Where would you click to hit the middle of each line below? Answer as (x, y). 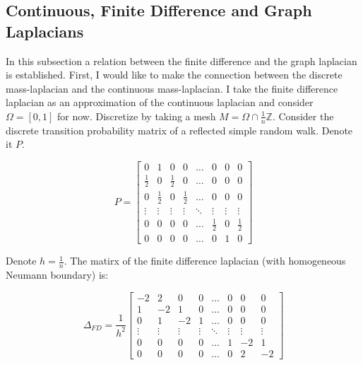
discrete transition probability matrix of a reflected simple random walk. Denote (179, 130)
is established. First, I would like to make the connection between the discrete (174, 75)
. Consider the (303, 116)
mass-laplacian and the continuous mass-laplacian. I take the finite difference (172, 88)
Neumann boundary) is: (57, 275)
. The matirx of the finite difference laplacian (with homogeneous (205, 261)
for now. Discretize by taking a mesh (137, 116)
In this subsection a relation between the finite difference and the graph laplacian (181, 60)
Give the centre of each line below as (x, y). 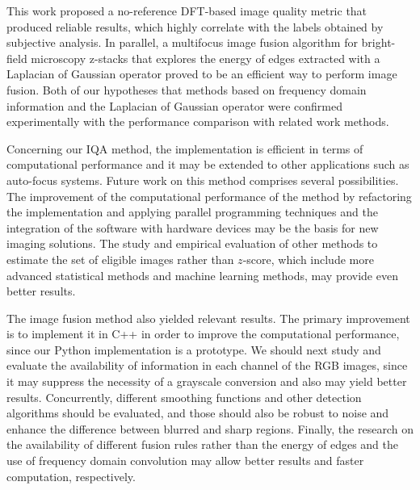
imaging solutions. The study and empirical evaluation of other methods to (192, 243)
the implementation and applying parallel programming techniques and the (192, 212)
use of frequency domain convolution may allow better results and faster (185, 461)
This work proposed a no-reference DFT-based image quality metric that (187, 10)
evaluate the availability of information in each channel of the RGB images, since (207, 365)
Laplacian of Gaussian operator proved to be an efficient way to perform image (202, 74)
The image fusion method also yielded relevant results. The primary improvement (208, 318)
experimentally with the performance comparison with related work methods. (198, 121)
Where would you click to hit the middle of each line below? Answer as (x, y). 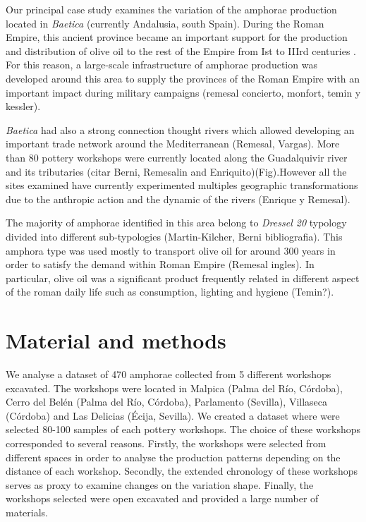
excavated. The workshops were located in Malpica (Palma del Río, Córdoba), (174, 388)
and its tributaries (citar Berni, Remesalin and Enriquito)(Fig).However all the (176, 171)
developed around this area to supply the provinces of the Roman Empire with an (183, 78)
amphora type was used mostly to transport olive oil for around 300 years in (171, 250)
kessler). (23, 106)
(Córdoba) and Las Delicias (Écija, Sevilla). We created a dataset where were (173, 415)
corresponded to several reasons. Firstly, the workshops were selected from (166, 443)
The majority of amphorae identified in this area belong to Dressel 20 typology (176, 223)
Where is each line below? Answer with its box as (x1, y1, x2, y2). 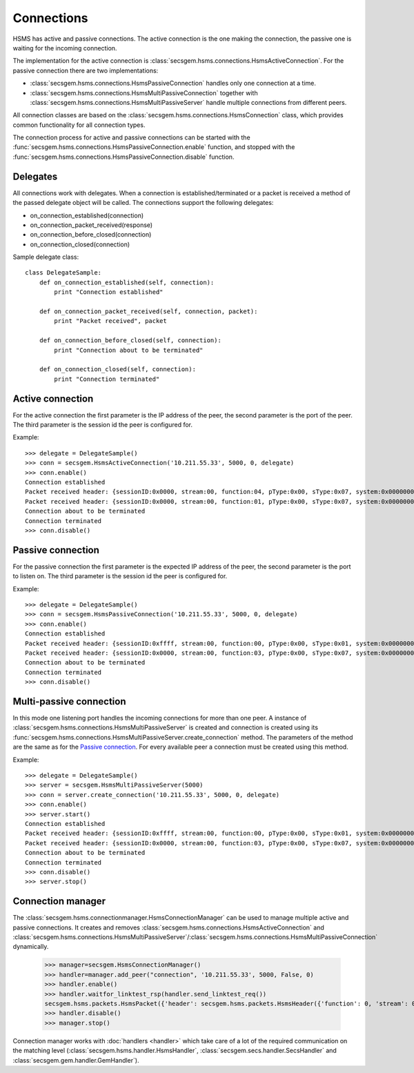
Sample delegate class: (12, 253, 79, 262)
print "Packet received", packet (54, 317, 167, 325)
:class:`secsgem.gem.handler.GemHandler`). (12, 1056, 139, 1064)
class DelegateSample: (25, 269, 102, 277)
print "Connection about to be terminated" (54, 346, 204, 354)
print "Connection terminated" (54, 375, 160, 383)
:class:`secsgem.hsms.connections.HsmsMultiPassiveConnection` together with (30, 88, 258, 97)
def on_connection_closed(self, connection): (39, 366, 197, 373)
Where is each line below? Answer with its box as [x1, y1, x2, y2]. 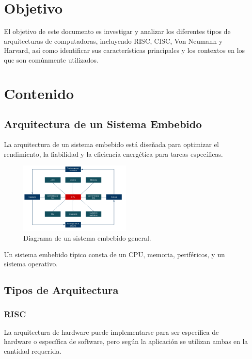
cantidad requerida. [4, 346, 62, 356]
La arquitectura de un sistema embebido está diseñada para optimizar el [4, 139, 219, 149]
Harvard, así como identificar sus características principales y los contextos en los [4, 45, 245, 55]
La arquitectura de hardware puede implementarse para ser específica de [4, 326, 219, 337]
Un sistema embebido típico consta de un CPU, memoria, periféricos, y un [4, 249, 225, 259]
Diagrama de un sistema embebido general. [23, 233, 151, 243]
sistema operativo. [4, 259, 58, 269]
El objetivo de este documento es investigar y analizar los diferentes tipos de [4, 26, 231, 36]
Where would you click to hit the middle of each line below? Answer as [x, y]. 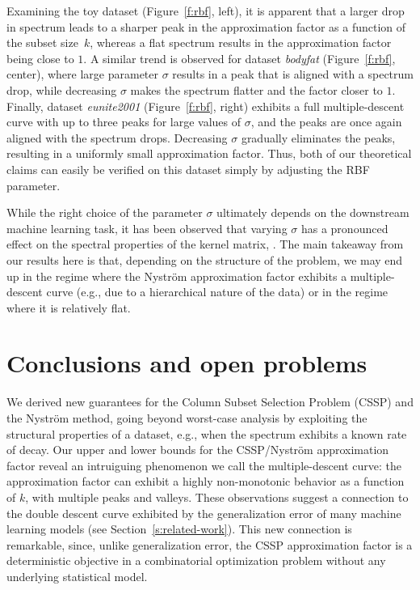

....................

Print out the entries above word for word from the first line to the line containing "homogeneous (205, 261)", both included, omitting the pictures.

Where would you click to hit the middle of each line below? Answer as (x, y). 
discrete transition probability matrix of a reflected simple random walk. Denote (179, 130)
is established. First, I would like to make the connection between the discrete (174, 75)
. Consider the (303, 116)
mass-laplacian and the continuous mass-laplacian. I take the finite difference (172, 88)
Neumann boundary) is: (57, 275)
. The matirx of the finite difference laplacian (with homogeneous (205, 261)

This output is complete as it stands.